### WHAT TO DO:
Reproduce the entries below exactly, but leave the pictures out.

Data extracted from a collection

────────

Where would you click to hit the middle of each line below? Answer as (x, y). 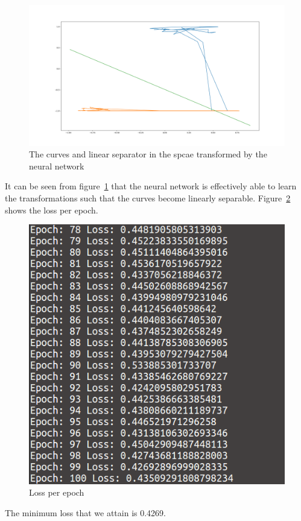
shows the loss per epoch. (52, 210)
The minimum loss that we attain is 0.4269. (85, 513)
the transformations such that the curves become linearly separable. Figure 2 (148, 197)
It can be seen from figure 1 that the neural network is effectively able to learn (151, 186)
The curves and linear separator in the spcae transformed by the (148, 154)
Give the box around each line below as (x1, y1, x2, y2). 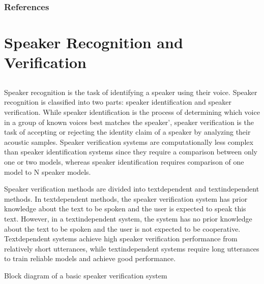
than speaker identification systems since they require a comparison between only (4, 146, 257, 157)
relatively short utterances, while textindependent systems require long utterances (4, 243, 259, 254)
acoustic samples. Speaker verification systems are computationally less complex (4, 136, 253, 147)
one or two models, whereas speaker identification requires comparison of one (4, 156, 244, 167)
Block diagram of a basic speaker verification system (4, 270, 167, 280)
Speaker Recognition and (4, 32, 183, 53)
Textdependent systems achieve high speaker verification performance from (4, 233, 238, 244)
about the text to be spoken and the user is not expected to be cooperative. (4, 223, 241, 234)
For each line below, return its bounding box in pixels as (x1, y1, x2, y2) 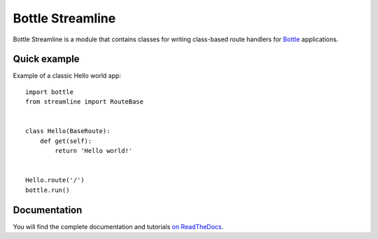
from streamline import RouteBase (25, 98, 143, 106)
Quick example (13, 53, 80, 65)
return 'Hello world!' (55, 147, 133, 155)
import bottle (25, 88, 73, 96)
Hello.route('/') (25, 176, 85, 184)
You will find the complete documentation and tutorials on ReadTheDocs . (13, 222, 224, 231)
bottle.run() (25, 186, 70, 194)
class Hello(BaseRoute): (25, 127, 111, 135)
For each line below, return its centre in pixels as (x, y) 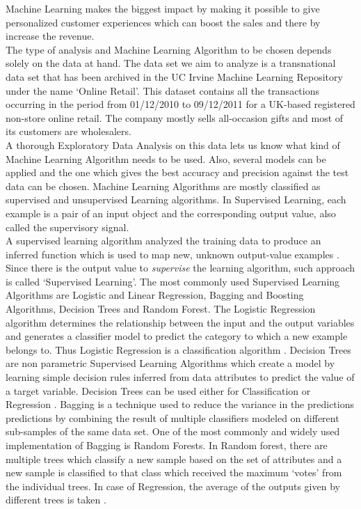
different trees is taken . (56, 500)
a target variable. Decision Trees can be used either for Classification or (158, 390)
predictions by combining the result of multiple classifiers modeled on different (173, 417)
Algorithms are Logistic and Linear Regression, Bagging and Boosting (155, 295)
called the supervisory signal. (67, 227)
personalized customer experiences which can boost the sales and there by (163, 22)
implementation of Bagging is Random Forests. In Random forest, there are (167, 445)
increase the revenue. (50, 36)
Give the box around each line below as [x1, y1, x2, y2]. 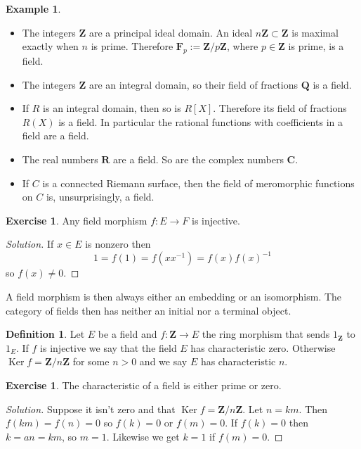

────────

### RESPONSE:
Where would you click to hit the middle of each line below? Answer as (x, y). 
shows the loss per epoch. (52, 210)
The minimum loss that we attain is 0.4269. (85, 513)
the transformations such that the curves become linearly separable. Figure 2 (148, 197)
It can be seen from figure 1 that the neural network is effectively able to learn (151, 186)
The curves and linear separator in the spcae transformed by the (148, 154)
Give the box around each line below as (x1, y1, x2, y2). 
than speaker identification systems since they require a comparison between only (4, 146, 257, 157)
relatively short utterances, while textindependent systems require long utterances (4, 243, 259, 254)
acoustic samples. Speaker verification systems are computationally less complex (4, 136, 253, 147)
one or two models, whereas speaker identification requires comparison of one (4, 156, 244, 167)
Block diagram of a basic speaker verification system (4, 270, 167, 280)
Speaker Recognition and (4, 32, 183, 53)
Textdependent systems achieve high speaker verification performance from (4, 233, 238, 244)
about the text to be spoken and the user is not expected to be cooperative. (4, 223, 241, 234)
For each line below, return its bounding box in pixels as (x1, y1, x2, y2) 
from streamline import RouteBase (25, 98, 143, 106)
Quick example (13, 53, 80, 65)
return 'Hello world!' (55, 147, 133, 155)
import bottle (25, 88, 73, 96)
Hello.route('/') (25, 176, 85, 184)
You will find the complete documentation and tutorials on ReadTheDocs . (13, 222, 224, 231)
bottle.run() (25, 186, 70, 194)
class Hello(BaseRoute): (25, 127, 111, 135)
For each line below, return its centre in pixels as (x, y) 
different trees is taken . (56, 500)
a target variable. Decision Trees can be used either for Classification or (158, 390)
predictions by combining the result of multiple classifiers modeled on different (173, 417)
Algorithms are Logistic and Linear Regression, Bagging and Boosting (155, 295)
called the supervisory signal. (67, 227)
personalized customer experiences which can boost the sales and there by (163, 22)
implementation of Bagging is Random Forests. In Random forest, there are (167, 445)
increase the revenue. (50, 36)
Give the box around each line below as [x1, y1, x2, y2]. 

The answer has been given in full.